**ASSIGNMENT:** Only the lines below from the one containing "CVE-2018-7740: The resvmaprelease" to the one containing "doesn’t have running water" should be repeated, both included and unchanged.

Stored data:
*** Begin section ***

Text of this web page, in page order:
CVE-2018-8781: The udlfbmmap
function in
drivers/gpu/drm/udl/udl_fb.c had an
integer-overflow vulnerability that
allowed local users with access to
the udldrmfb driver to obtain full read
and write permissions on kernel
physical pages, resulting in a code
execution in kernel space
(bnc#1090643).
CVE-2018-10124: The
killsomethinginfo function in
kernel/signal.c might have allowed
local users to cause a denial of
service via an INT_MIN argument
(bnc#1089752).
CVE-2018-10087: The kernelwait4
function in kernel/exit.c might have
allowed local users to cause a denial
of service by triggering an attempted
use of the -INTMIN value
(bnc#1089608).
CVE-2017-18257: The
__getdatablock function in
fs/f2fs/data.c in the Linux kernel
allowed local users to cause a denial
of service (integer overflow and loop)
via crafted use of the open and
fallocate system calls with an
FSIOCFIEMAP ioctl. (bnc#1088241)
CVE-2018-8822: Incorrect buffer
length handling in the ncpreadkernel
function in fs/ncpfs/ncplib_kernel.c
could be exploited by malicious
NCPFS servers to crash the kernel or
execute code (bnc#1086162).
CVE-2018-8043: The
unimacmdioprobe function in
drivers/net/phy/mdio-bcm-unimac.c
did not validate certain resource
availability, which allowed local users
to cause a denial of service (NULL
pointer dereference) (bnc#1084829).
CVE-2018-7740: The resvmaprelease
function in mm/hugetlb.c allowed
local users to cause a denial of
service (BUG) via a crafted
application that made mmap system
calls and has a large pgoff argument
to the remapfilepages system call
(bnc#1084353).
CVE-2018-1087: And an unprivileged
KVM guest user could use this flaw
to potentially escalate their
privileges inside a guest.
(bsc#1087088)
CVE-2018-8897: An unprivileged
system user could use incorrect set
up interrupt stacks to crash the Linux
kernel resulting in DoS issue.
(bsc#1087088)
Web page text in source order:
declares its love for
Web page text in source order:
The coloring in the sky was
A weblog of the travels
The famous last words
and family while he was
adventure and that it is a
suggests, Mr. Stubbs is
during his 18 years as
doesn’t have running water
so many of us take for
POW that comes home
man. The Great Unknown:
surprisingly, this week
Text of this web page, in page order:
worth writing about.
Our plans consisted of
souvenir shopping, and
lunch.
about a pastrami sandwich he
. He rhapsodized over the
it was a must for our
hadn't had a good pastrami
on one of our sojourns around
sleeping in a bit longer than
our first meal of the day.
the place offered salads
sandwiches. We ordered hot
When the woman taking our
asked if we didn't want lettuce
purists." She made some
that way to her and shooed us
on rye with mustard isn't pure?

*** End section ***

**WORKED SOLUTION:**
CVE-2018-7740: The resvmaprelease
function in mm/hugetlb.c allowed
local users to cause a denial of
service (BUG) via a crafted
application that made mmap system
calls and has a large pgoff argument
to the remapfilepages system call
(bnc#1084353).
CVE-2018-1087: And an unprivileged
KVM guest user could use this flaw
to potentially escalate their
privileges inside a guest.
(bsc#1087088)
CVE-2018-8897: An unprivileged
system user could use incorrect set
up interrupt stacks to crash the Linux
kernel resulting in DoS issue.
(bsc#1087088)
Web page text in source order:
declares its love for
Web page text in source order:
The coloring in the sky was
A weblog of the travels
The famous last words
and family while he was
adventure and that it is a
suggests, Mr. Stubbs is
during his 18 years as
doesn’t have running water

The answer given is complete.